Listed entries:
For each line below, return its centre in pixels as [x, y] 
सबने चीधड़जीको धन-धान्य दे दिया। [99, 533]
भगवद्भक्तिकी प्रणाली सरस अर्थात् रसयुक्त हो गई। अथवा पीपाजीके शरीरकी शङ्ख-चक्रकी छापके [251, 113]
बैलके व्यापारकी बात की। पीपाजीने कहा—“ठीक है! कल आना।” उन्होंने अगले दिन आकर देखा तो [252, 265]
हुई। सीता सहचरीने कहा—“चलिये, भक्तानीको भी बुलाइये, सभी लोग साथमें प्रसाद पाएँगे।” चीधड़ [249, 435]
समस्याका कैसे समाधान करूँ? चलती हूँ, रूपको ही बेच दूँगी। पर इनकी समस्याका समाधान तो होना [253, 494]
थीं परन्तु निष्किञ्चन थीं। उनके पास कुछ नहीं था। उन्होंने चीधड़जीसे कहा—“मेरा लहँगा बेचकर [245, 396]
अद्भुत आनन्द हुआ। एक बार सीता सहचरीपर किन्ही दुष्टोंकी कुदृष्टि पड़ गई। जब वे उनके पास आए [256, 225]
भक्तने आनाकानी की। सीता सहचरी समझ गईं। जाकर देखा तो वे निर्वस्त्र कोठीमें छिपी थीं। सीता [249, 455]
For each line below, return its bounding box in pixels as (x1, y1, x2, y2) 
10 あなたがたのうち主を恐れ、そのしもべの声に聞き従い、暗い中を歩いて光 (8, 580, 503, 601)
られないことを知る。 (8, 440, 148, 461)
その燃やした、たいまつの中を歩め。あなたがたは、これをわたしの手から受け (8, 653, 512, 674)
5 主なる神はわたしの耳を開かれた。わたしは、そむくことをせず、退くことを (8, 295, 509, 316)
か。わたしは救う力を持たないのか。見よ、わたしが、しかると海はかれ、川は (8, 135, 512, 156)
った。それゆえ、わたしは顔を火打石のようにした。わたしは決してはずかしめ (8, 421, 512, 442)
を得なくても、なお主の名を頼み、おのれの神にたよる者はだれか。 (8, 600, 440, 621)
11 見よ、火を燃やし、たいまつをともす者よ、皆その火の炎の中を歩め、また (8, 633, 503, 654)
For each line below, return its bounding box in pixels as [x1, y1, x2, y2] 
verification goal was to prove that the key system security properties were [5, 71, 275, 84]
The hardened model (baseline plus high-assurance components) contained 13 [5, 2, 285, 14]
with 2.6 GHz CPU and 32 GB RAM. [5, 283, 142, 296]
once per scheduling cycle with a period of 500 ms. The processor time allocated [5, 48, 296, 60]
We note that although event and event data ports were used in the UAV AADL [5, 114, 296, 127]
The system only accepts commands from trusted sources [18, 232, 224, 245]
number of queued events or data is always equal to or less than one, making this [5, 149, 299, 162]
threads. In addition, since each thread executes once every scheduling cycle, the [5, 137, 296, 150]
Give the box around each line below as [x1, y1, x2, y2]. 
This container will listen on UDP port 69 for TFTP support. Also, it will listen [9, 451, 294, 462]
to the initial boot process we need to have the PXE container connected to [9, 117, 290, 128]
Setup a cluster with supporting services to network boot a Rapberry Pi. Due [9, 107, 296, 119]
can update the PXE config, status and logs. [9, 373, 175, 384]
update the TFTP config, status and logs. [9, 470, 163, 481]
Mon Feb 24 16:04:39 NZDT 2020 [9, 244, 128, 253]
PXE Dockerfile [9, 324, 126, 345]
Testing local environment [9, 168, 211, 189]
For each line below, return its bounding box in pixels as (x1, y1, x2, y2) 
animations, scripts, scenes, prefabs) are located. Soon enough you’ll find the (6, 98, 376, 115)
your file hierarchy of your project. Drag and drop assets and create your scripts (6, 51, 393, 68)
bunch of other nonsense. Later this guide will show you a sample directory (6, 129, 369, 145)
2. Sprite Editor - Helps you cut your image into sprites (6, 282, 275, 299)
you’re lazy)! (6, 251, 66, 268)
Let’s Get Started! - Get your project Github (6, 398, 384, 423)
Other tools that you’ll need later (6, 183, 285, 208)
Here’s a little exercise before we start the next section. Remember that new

What to produce: For the string "container", filter the data and copy out each line where it occurs.

Written solution:
This container will listen on UDP port 69 for TFTP support. Also, it will listen [9, 451, 294, 462]
to the initial boot process we need to have the PXE container connected to [9, 117, 290, 128]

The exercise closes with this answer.